A study released in August shows that Google searches for anxiety info soared in the US during the early phase of the coronavirus pandemic.

According to researchers from the Qualcomm Institute at the University of California San Diego, Google searches for anxiety surged in March, when the coronavirus pandemic was first declared a national emergency.

Based on the study published in JAMA Network Open, the top keywords are “anxiety” or “panic” in combination with “attack,” such as “panic attack,” “signs of anxiety attack,” “anxiety attack symptoms,” and so forth.

Researchers who collaborated with Johns Hopkins University, Barnard College and the Institute for Disease Modeling, anxiety-related searches were around 11% higher than usual over the 58 days after President Donald Trump announced a national emergency on March 13.

“In practical terms, over the first 58 days of the COVID-19 pandemic there were an estimated 3.4 million total searches related to severe acute anxiety in the United States.

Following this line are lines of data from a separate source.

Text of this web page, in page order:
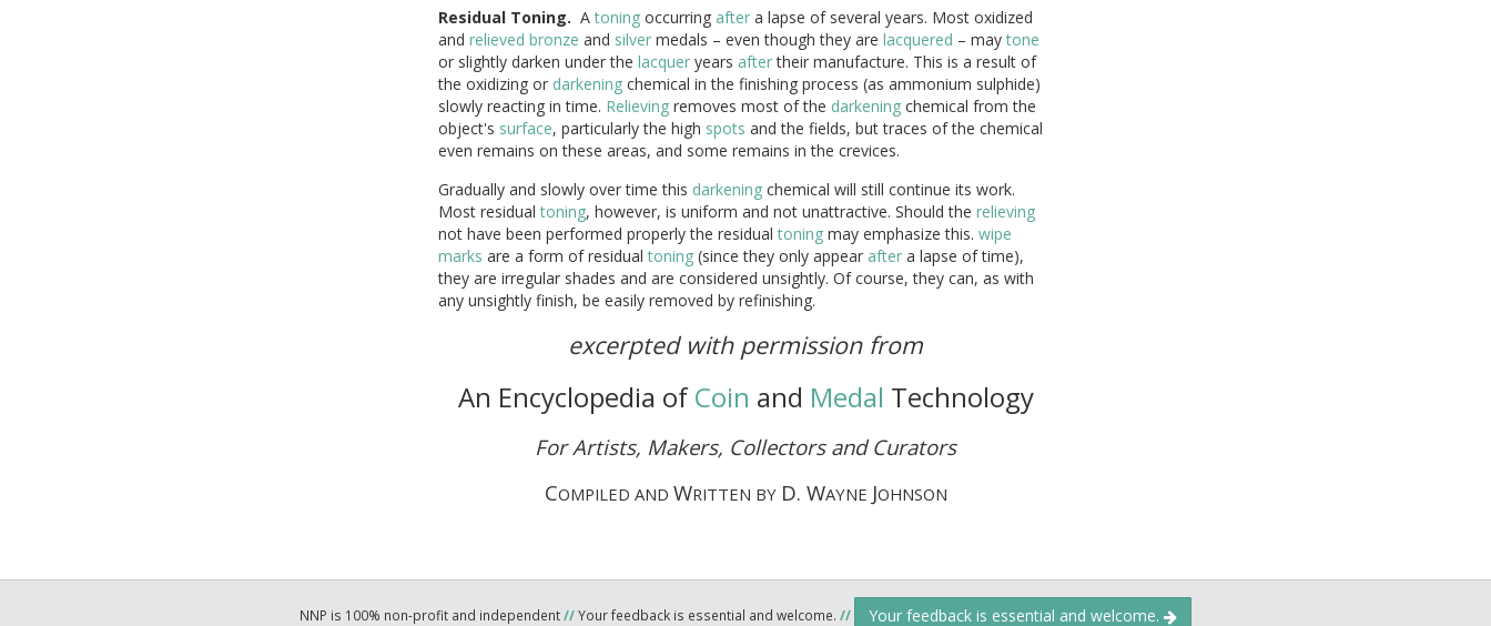
Residual Toning. Atoningoccurring aftera lapse of several years. Most oxidized
and relieved bronze and silvermedals – even though they are lacquered – maytone
or slightly darken under the lacqueryears aftertheir manufacture. This is a result of
the oxidizing or darkeningchemical in the finishing process (as ammonium sulphide)
slowly reacting in time. Relievingremoves most of the darkeningchemical from the
object's surface, particularly the high spots and the fields, but traces of the chemical
even remains on these areas, and some remains in the crevices.
Gradually and slowly over time this darkeningchemical will still continue its work.
Most residualtoning, however, is uniform and not unattractive. Should the relieving
not have been performed properly the residualtoningmay emphasize this. wipe
marks are a form of residualtoning(since they only appear aftera lapse of time),
they are irregular shades and are considered unsightly. Of course, they can, as with
any unsightly finish, be easily removed by refinishing.
excerpted with permission from
An Encyclopedia ofCoin and Medal Technology
For Artists, Makers, Collectors and Curators
COMPILED AND WRITTEN BY D. WAYNE JOHNSON
NNP is 100% non-profit and independent//Your feedback is essential and welcome. // Your feedback is essential and welcome.
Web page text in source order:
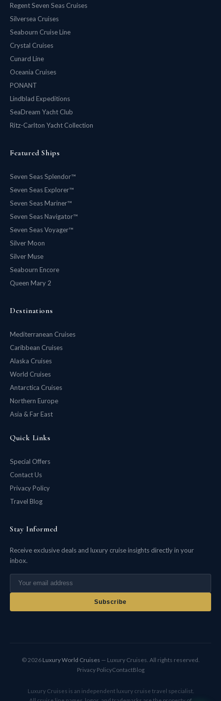
Regent Seven Seas Cruises
Silversea Cruises
Seabourn Cruise Line
Crystal Cruises
Cunard Line
Oceania Cruises
PONANT
Lindblad Expeditions
SeaDream Yacht Club
Ritz-Carlton Yacht Collection
Featured Ships
Seven Seas Splendor™
Seven Seas Explorer™
Seven Seas Mariner™
Seven Seas Navigator™
Seven Seas Voyager™
Silver Moon
Silver Muse
Seabourn Encore
Queen Mary 2
Destinations
Mediterranean Cruises
Caribbean Cruises
Alaska Cruises
World Cruises
Antarctica Cruises
Northern Europe
Asia & Far East
Quick Links
Special Offers
Contact Us
Privacy Policy
Travel Blog
Stay Informed
Receive exclusive deals and luxury cruise insights directly in your
inbox.
Subscribe
© 2026 Luxury World Cruises — Luxury Cruises. All rights reserved.
Privacy PolicyContactBlog
Luxury Cruises is an independent luxury cruise travel specialist.
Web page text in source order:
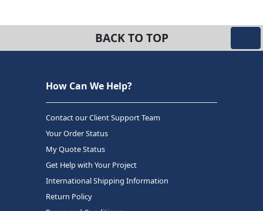
BACK TO TOP
How Can We Help?
Contact our Client Support Team
Your Order Status
My Quote Status
Get Help with Your Project
International Shipping Information
Return Policy
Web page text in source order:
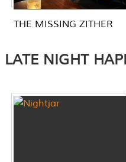
THE MISSING ZITHER
LATE NIGHT
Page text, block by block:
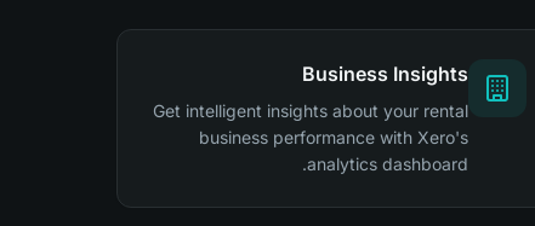
Business Insights
Get intelligent insights about your rental
business performance with Xero's
analytics dashboard.
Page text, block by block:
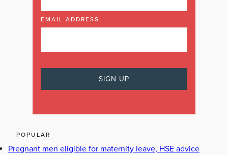
EMAIL ADDRESS
POPULAR
Pregnant men eligible for maternity leave, HSE advice
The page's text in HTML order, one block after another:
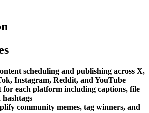
scheduling and publishing across X,
Instagram, Reddit, and YouTube
for each platform including captions, file
hashtags
community memes, tag winners, and
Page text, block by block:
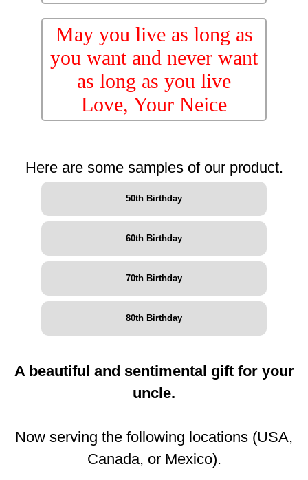
May you live as long as
you want and never want
as long as you live
Love, Your Neice
Here are some samples of our product.
50th Birthday
60th Birthday
70th Birthday
80th Birthday
A beautiful and sentimental gift for your
uncle.
Now serving the following locations (USA,
Canada, or Mexico).
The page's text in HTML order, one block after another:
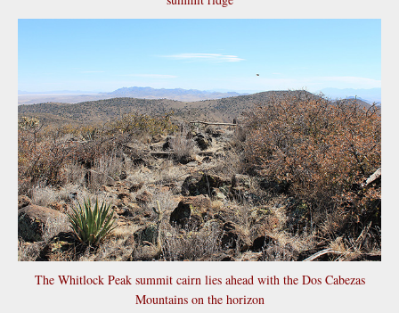
The Whitlock Peak summit cairn lies ahead with the Dos Cabezas
Mountains on the horizon
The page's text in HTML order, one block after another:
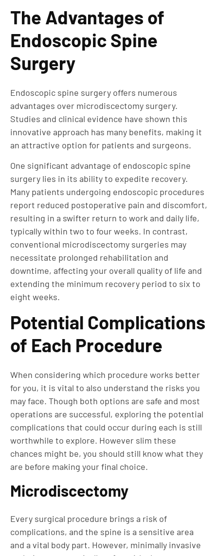
The Advantages of
Endoscopic Spine
Surgery
Endoscopic spine surgery offers numerous
advantages over microdiscectomy surgery.
Studies and clinical evidence have shown this
innovative approach has many benefits, making it
an attractive option for patients and surgeons.
One significant advantage of endoscopic spine
surgery lies in its ability to expedite recovery.
Many patients undergoing endoscopic procedures
report reduced postoperative pain and discomfort,
resulting in a swifter return to work and daily life,
typically within two to four weeks. In contrast,
conventional microdiscectomy surgeries may
necessitate prolonged rehabilitation and
downtime, affecting your overall quality of life and
extending the minimum recovery period to six to
eight weeks.
Potential Complications
of Each Procedure
When considering which procedure works better
for you, it is vital to also understand the risks you
may face. Though both options are safe and most
operations are successful, exploring the potential
complications that could occur during each is still
worthwhile to explore. However slim these
chances might be, you should still know what they
are before making your final choice.
Microdiscectomy
Every surgical procedure brings a risk of
complications, and the spine is a sensitive area
and a vital body part. However, minimally invasive
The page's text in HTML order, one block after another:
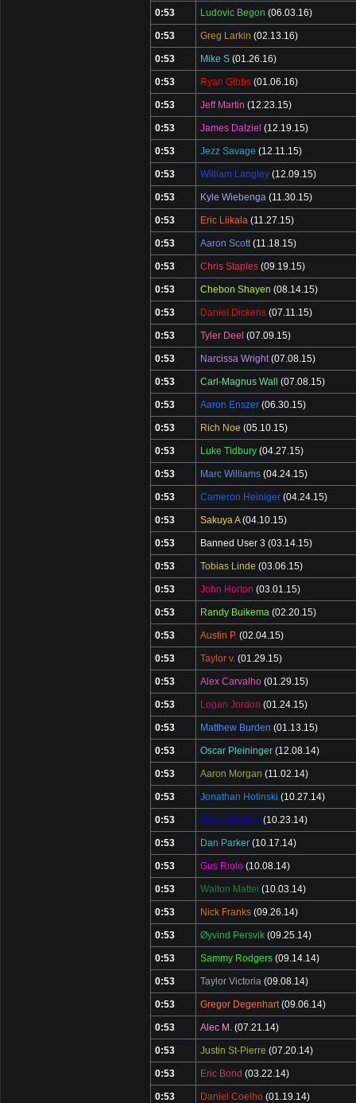
0:53 Ludovic Begon (06.03.16)
0:53 Greg Larkin (02.13.16)
0:53 Mike S (01.26.16)
0:53 Ryan Gibbs (01.06.16)
0:53 Jeff Martin (12.23.15)
0:53 James Dalziel (12.19.15)
0:53 Jezz Savage (12.11.15)
0:53 William Langley (12.09.15)
0:53 Kyle Wiebenga (11.30.15)
0:53 Eric Liikala (11.27.15)
0:53 Aaron Scott(11.18.15)
0:53 Chris Staples (09.19.15)
0:53 Chebon Shayen (08.14.15)
0:53 Daniel Dickens (07.11.15)
0:53 Tyler Deel (07.09.15)
0:53 Narcissa Wright(07.08.15)
0:53 Carl-Magnus Wall (07.08.15)
0:53 Aaron Enszer (06.30.15)
0:53 Rich Noe (05.10.15)
0:53 Luke Tidbury (04.27.15)
0:53 Marc Williams (04.24.15)
0:53 Cameron Heiniger (04.24.15)
0:53 Sakuya A(04.10.15)
0:53 Banned User 3 (03.14.15)
0:53 Tobias Linde (03.06.15)
0:53 John Horton (03.01.15)
0:53 Randy Buikema (02.20.15)
0:53 Austin P. (02.04.15)
0:53 Taylor v. (01.29.15)
0:53 Alex Carvalho (01.29.15)
0:53 Logan Jordon (01.24.15)
0:53 Matthew Burden (01.13.15)
0:53 Oscar Pleininger (12.08.14)
0:53 Aaron Morgan (11.02.14)
0:53 Jonathan Hotinski (10.27.14)
0:53 João Andrade (10.23.14)
0:53 Dan Parker (10.17.14)
0:53 Gus Riolo (10.08.14)
0:53 Walton Mattei (10.03.14)
0:53 Nick Franks (09.26.14)
0:53 Øyvind Persvik (09.25.14)
0:53 Sammy Rodgers (09.14.14)
0:53 Taylor Victoria (09.08.14)
0:53 Gregor Degenhart(09.06.14)
0:53 Alec M. (07.21.14)
0:53 Justin St-Pierre (07.20.14)
0:53 Eric Bond (03.22.14)
0:53 Daniel Coelho (01.19.14)
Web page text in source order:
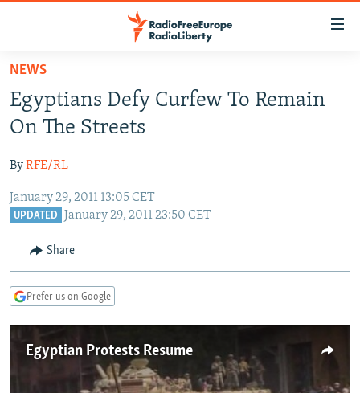
Skip
main
content
to
Navigation
Skip
TO READERS IN RUSSIA
RUSSIA PROGRAMMING
CURRENT TIME
RADIO AZATLIQ
CENTRAL ASIA
KAZAKHSTAN
TAJIKISTAN
TURKMENISTAN
SOUTH ASIA
PAKISTAN
ARMENIA
AZERBAIJAN
CENTRAL/SE EUROPE
BOSNIA
MOLDOVA
EAST EUROPE
UKRAINE
INVESTIGATIONS
RFE/RL INVESTIGATES
NEWSLETTERS
NEWS
Egyptians Defy Curfew To Remain
On The Streets
ByRFE/RL
January 29, 2011 13:05 CET
UPDATED January 29, 2011 23:50 CET
Share
Prefer us on Google
Egyptian Protests Resume
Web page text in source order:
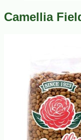
Camellia
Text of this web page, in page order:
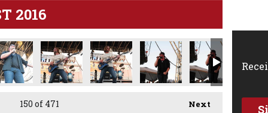
2016
IMG_1616.jpgIMG_1618.jpgIMG_1620.jpg IMG_1622.jpg IMG_1625.jpg
Next
150 of 471
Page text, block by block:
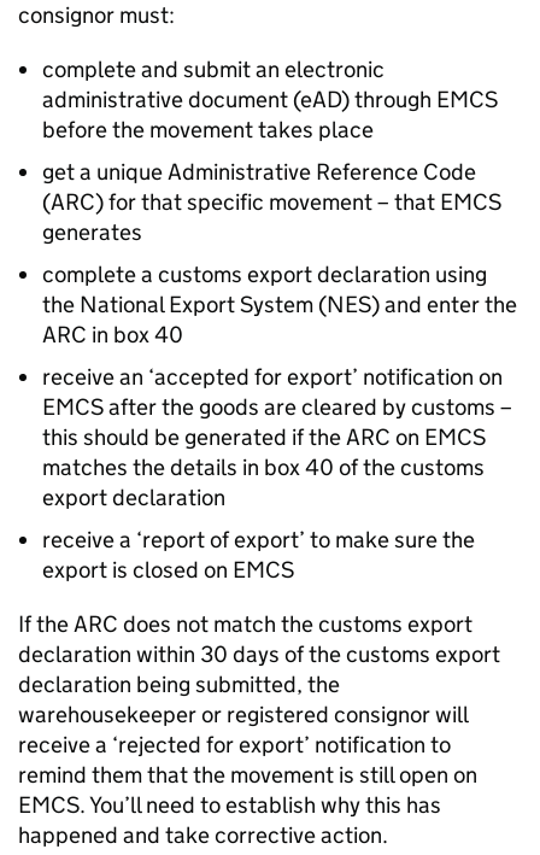
consignor must:
complete and submit an electronic
administrative document (eAD) through EMCS
before the movement takes place
get a unique Administrative Reference Code
(ARC) for that specific movement – that EMCS
generates
complete a customs export declaration using
the National Export System (NES) and enter the
ARC in box 40
receive an ‘accepted for export’ notification on
EMCSafter the goods are cleared by customs –
this should be generated if theARC on EMCS
matches the details in box 40 of the customs
export declaration
receive a ‘report of export’ to make sure the
export is closed on EMCS
If theARC does not match the customs export
declaration within 30 days of the customs export
declaration being submitted, the
warehousekeeper or registered consignor will
receive a ‘rejected for export’ notification to
remind them that the movement is still open on
EMCS. You’ll need to establish why this has
happened and take corrective action.
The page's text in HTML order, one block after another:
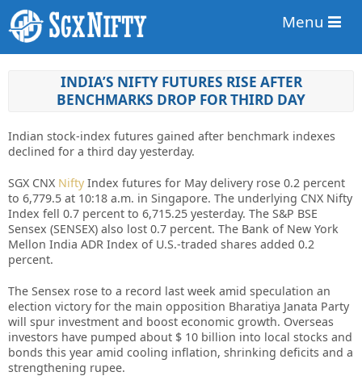
Menu
INDIA’S NIFTY FUTURES RISE AFTER
BENCHMARKS DROP FOR THIRD DAY
Indian stock-index futures gained after benchmark indexes
declined for a third day yesterday.
SGX CNX Nifty Index futures for May delivery rose 0.2 percent
to 6,779.5 at 10:18 a.m. in Singapore. The underlying CNX Nifty
Index fell 0.7 percent to 6,715.25 yesterday. The S&P BSE
Sensex (SENSEX) also lost 0.7 percent. The Bank of New York
Mellon India ADR Index of U.S.-traded shares added 0.2
percent.
The Sensex rose to a record last week amid speculation an
election victory for the main opposition Bharatiya Janata Party
will spur investment and boost economic growth. Overseas
investors have pumped about $ 10 billion into local stocks and
bonds this year amid cooling inflation, shrinking deficits and a
strengthening rupee.
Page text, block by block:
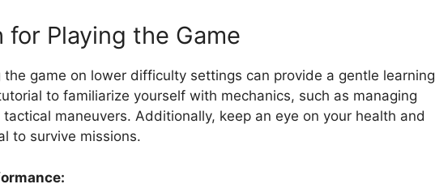
for Playing the Game
game on lower difficulty settings can provide a gentle learning
to familiarize yourself with mechanics, such as managing
maneuvers. Additionally, keep an eye on your health and
to survive missions.
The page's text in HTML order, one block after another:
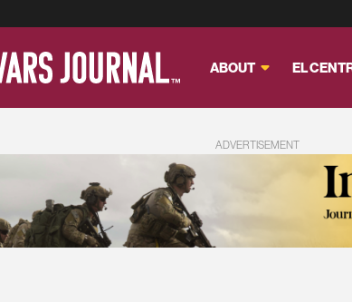
ABOUT EL
ADVERTISEMENT
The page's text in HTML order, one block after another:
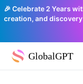
🎉 Celebrate 2 Years
creation, and
GlobalGPT
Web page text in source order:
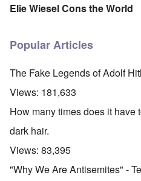
Elie Wiesel Cons the World
Popular Articles
The Fake Legends of Adolf
Views: 181,633
How many times does it
dark hair.
Views: 83,395
"Why We Are Antisemites" -
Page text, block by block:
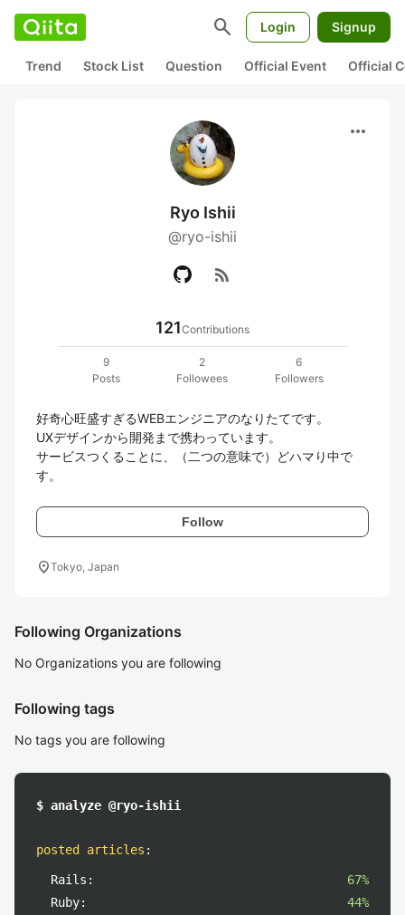
search Login Signup
Trend Stock List Question Official Event Official
more_horiz
Ryo Ishii
@ryo-ishii
rss_feed
121Contributions
9
Posts
2
Followees
6
Followers
好奇心旺盛すぎるWEBエンジニアのなりたてです。
UXデザインから開発まで携わっています。
サービスつくることに、（二つの意味で）どハマり中で
す。
Follow
location_onTokyo, Japan
Following Organizations
No Organizations you are following
Following tags
No tags you are following
$ analyze @ryo-ishii
posted articles :
Rails:
67%
Ruby:
44%
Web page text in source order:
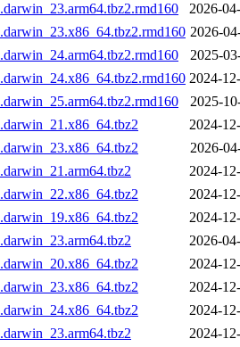
2026-
2026-
2025-
2024-
2025-
2024-
2026-
2024-
2024-
2024-
2026-
2024-
2024-
2024-
2024-
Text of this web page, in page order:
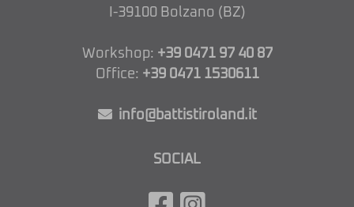
I-39100 Bolzano (BZ)
Workshop: +39 0471 97 40 87
Office: +39 0471 1530611
info@battistiroland.it
SOCIAL

In fact, searches for anxiety and panic attacks were the highest they’ve ever been in over 16 years of historical search data,” Benjamin Althouse, a principal scientist at the Institute for Disease Modeling, said in a statement.

Anxiety-related searches rose around key news events, increasing 17% above normal from March 16, when national social distancing guidelines were first announced, to April 14, a few days after the US surpassed Italy for the most deaths.